Club for Growth Statement on Senate Banking Committee Markup of the CLARITY Act
Washington, D.C. — Club for Growth urges the Senate Banking Committee to advance the Digital Asset Market Clarity Act at this week’s markup and reject any last-minute efforts to weaken the bill on behalf of entrenched financial incumbents.
“The United States should be the world’s home for blockchain innovation, and the CLARITY Act replaces regulatory chaos with clear rules that protect consumers while letting builders build. Senators should pass it without poison pills because if we want to lead the future of finance, we can’t regulate it out of existence.” – David McIntosh, President, Club for Growth
The Committee is scheduled to consider H.R. 3633, the Digital Asset Market Clarity Act of 2025, on Thursday, May 14, 2026, at 10:30 a.m., and Chairman Tim Scott, Senator Cynthia Lummis, and Senator Thom Tillis have released updated market-structure text to serve as the basis for the markup. The Committee states that the text reflects months of bipartisan negotiations and input from regulators, law enforcement, financial institutions, innovators, and consumer advocates.
The CLARITY Act is not a giveaway to industry; it is a long-overdue replacement for the Biden-era model of regulation by enforcement. It draws clear lines between the SEC and CFTC, preserves securities-law authority where securities are actually involved, and gives entrepreneurs a lawful path to build in the United States instead of forcing innovation offshore. The status quo has produced uncertainty for good actors, gaps for bad actors, and a competitive advantage for foreign markets.
Club for Growth strongly supports moving the bill forward, but senators should be clear-eyed about the remaining fights. The stablecoin rewards issue has been the central flashpoint, with large banks seeking to block new competitors from offering consumers meaningful alternatives. The reported Tillis-Alsobrooks compromise would prohibit passive, bank-style interest on payment stablecoin balances while preserving activity-based rewards tied to transactions, payments, platform use, loyalty, staking, or governance. That is a reasonable line: Congress should prevent regulatory arbitrage without handing big banks a government-protected monopoly over payments and consumer rewards.

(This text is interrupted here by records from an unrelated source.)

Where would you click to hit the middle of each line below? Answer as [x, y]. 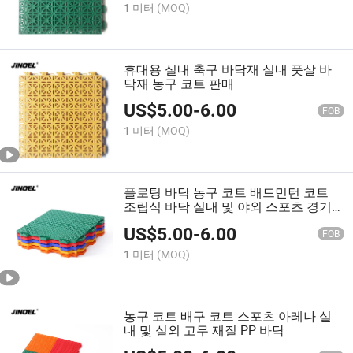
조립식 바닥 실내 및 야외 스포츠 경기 [228, 207]
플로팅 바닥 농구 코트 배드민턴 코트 [227, 193]
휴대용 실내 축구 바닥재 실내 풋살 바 [228, 69]
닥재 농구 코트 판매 [179, 83]
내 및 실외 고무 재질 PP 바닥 [204, 330]
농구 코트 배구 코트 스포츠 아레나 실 [228, 316]
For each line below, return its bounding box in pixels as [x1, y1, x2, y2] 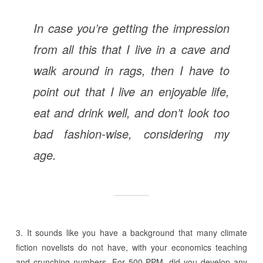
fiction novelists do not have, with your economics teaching [15, 241, 248, 253]
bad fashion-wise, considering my [33, 124, 230, 142]
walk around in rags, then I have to [33, 61, 230, 79]
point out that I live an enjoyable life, [33, 82, 230, 100]
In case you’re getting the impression [33, 19, 230, 36]
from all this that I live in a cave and [33, 40, 230, 58]
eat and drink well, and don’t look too [33, 103, 230, 121]
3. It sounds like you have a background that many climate [15, 226, 248, 238]
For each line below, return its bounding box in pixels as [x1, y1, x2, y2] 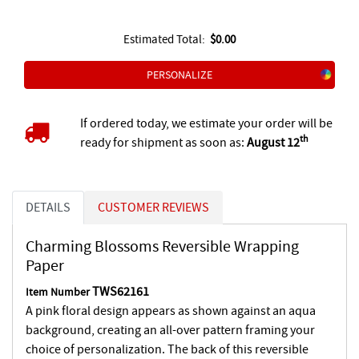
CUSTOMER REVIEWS [98, 199, 209, 216]
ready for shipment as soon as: [79, 134, 247, 151]
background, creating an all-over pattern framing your [26, 321, 315, 338]
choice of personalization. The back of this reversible [26, 341, 309, 357]
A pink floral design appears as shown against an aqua [26, 302, 316, 319]
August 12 [246, 134, 300, 151]
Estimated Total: [123, 30, 210, 47]
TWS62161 [92, 283, 149, 300]
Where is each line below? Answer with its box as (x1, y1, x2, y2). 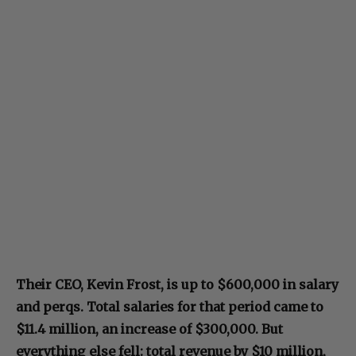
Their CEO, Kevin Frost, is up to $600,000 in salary (16, 277, 339, 293)
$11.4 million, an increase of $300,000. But (16, 321, 283, 338)
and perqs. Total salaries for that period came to (16, 299, 323, 315)
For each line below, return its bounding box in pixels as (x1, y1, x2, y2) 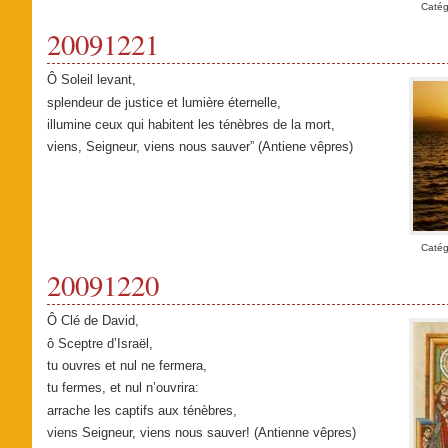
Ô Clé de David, (46, 313, 139, 329)
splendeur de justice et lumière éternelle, (46, 94, 281, 110)
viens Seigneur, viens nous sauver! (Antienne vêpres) (46, 425, 356, 441)
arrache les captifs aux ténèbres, (46, 402, 237, 418)
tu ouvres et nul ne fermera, (46, 357, 207, 373)
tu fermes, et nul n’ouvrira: (46, 380, 199, 396)
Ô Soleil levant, (46, 72, 136, 88)
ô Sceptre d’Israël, (46, 335, 153, 351)
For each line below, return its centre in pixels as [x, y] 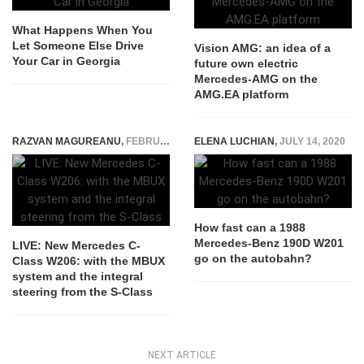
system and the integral [78, 277]
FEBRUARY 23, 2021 [143, 142]
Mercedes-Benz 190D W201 [269, 243]
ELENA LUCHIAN [234, 142]
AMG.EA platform [241, 95]
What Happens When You [82, 30]
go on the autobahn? [253, 259]
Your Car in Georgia [66, 61]
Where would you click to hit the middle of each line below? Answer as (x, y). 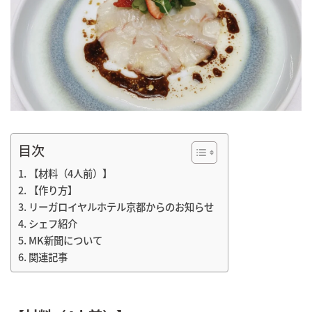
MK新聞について (65, 240)
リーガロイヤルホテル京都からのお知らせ (121, 207)
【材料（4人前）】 (70, 173)
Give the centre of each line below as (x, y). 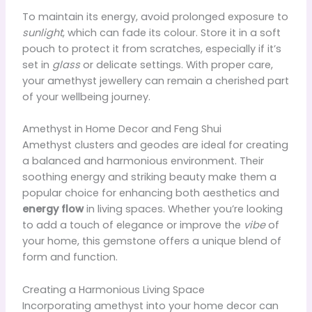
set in (37, 64)
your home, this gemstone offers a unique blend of (151, 241)
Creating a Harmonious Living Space (113, 289)
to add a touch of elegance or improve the (133, 225)
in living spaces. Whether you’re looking (183, 209)
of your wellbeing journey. (86, 96)
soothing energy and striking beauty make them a (149, 177)
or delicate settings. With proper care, (176, 64)
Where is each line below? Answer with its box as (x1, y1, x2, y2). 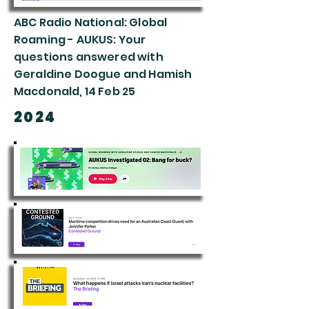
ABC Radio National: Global (14, 14, 168, 30)
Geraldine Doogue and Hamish (14, 66, 192, 82)
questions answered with (14, 49, 163, 65)
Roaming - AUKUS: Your (14, 32, 146, 48)
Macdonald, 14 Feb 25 (14, 83, 136, 99)
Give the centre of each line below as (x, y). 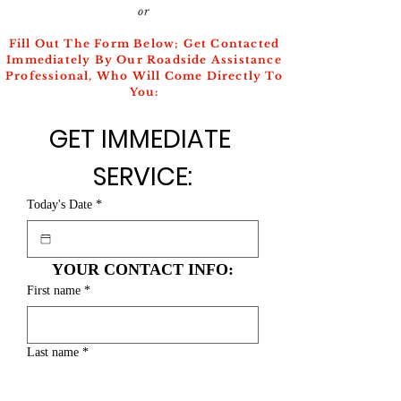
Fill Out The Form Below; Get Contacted (144, 43)
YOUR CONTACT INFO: (143, 269)
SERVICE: (143, 177)
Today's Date (60, 205)
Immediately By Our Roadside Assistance (144, 60)
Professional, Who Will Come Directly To (144, 76)
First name (54, 290)
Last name (53, 352)
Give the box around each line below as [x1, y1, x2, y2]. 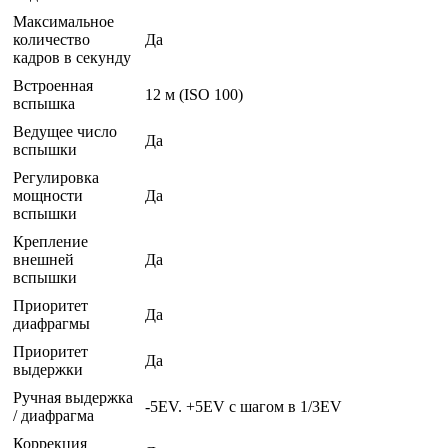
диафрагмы [13, 315, 90, 333]
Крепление [13, 233, 88, 251]
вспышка [13, 95, 75, 113]
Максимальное [13, 13, 114, 31]
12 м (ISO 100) [145, 86, 243, 104]
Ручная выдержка [13, 389, 133, 407]
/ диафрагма [13, 407, 94, 425]
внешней [13, 251, 74, 269]
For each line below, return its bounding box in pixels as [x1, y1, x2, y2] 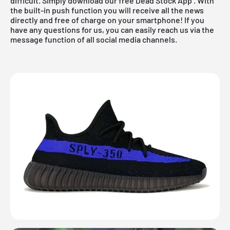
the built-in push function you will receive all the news [10, 5, 204, 15]
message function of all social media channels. [10, 34, 177, 45]
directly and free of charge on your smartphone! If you [10, 15, 204, 25]
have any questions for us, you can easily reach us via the [10, 25, 214, 35]
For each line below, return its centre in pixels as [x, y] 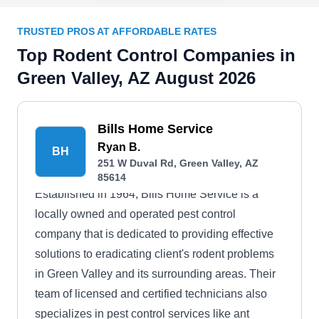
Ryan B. [119, 147]
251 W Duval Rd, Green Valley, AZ [178, 163]
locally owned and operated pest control [135, 214]
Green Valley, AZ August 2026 [136, 78]
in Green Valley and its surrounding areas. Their [155, 274]
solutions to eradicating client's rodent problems [155, 254]
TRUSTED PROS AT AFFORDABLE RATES [117, 31]
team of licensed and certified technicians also [151, 294]
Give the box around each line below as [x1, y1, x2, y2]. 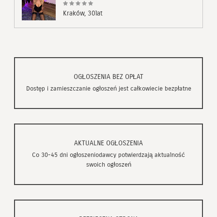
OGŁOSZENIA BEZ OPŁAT [74, 72, 143, 81]
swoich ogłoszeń [86, 160, 131, 169]
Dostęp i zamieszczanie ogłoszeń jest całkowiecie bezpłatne [26, 84, 191, 93]
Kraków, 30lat [63, 9, 103, 17]
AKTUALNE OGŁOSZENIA [74, 139, 143, 147]
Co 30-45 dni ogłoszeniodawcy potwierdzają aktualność [32, 151, 185, 159]
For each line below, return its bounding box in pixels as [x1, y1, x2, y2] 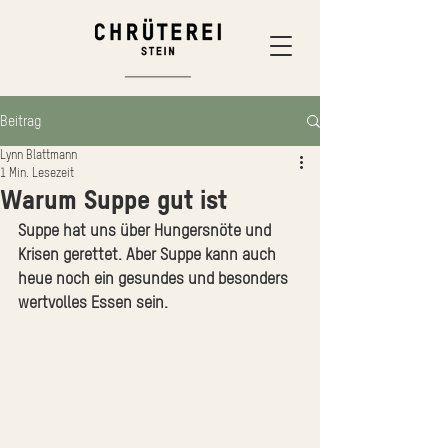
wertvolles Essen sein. [18, 293, 168, 311]
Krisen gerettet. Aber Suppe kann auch [18, 245, 280, 263]
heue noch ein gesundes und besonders [18, 269, 292, 287]
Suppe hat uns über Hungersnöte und [18, 221, 275, 239]
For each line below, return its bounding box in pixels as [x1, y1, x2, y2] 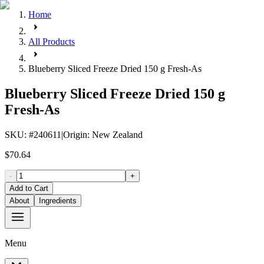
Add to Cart [9, 183, 48, 193]
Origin [63, 129, 87, 140]
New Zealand [92, 129, 143, 140]
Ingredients [39, 196, 77, 205]
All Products [28, 37, 75, 47]
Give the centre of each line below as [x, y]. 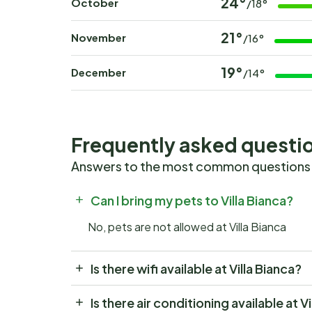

The Committee should also reject claims that market-structure reform is somehow soft on illicit finance. The updated framework applies Bank Secrecy Act obligations to digital asset brokers, dealers, and exchanges, including AML/CFT programs, suspicious activity monitoring and reporting, customer identification, and sanctions compliance. It also creates a targeted safe harbor allowing service providers and permitted payment stablecoin issuers to temporarily pause suspicious transactions at the request of law enforcement, adds authority for Treasury to respond to high-risk foreign digital asset activity, and strengthens information-sharing with federal law enforcement.
That is the correct approach: empower law enforcement to pursue fraud, money laundering, sanctions evasion, and terrorist financing without criminalizing software development, self-custody, or lawful decentralized activity. The Committee’s own materials emphasize that the bill protects developers who do not control customer funds, preserves Americans’ ability to hold their own digital assets, and requires centralized intermediaries interacting with DeFi protocols to implement risk-management standards.
Club for Growth urges senators to advance the CLARITY Act without converting it into a protectionist charter for large incumbent banks. The purpose of financial regulation should be to protect property rights, market integrity, and consumers — not to freeze the payments system in place or shield politically connected institutions from competition. A strong final bill should preserve self-custody, protect open-source development, maintain clear SEC-CFTC jurisdictional boundaries, enforce anti-fraud and anti-money-laundering rules against bad actors, and allow lawful consumer rewards that are tied to real activity rather than passive deposit substitutes.
Senators who support free markets, American innovation, financial competition, and the rule of law should vote to move the CLARITY Act forward and oppose amendments that would entrench legacy financial institutions at the expense of consumers, entrepreneurs, and America’s leadership in digital assets.